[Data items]
+---+
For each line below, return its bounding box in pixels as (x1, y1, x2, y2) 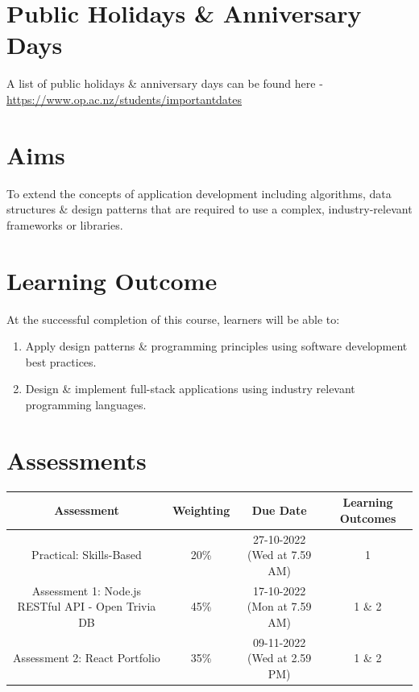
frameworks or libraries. (6, 216, 123, 233)
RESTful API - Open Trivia (17, 598, 156, 615)
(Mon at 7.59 (247, 598, 312, 615)
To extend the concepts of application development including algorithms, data (6, 184, 392, 201)
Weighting (172, 501, 230, 518)
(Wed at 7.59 (247, 546, 312, 563)
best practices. (25, 353, 97, 370)
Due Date (251, 501, 307, 518)
+---+
### [ASSIGNED TASK]
Reproduce exactly the line bearing "frameworks or libraries. (6, 216, 123, 233)" and all the lines that come after it in the records above; add nothing.

### [RESPONSE BELOW]
frameworks or libraries. (6, 216, 123, 233)
RESTful API - Open Trivia (17, 598, 156, 615)
(Mon at 7.59 (247, 598, 312, 615)
To extend the concepts of application development including algorithms, data (6, 184, 392, 201)
Weighting (172, 501, 230, 518)
(Wed at 7.59 (247, 546, 312, 563)
best practices. (25, 353, 97, 370)
Due Date (251, 501, 307, 518)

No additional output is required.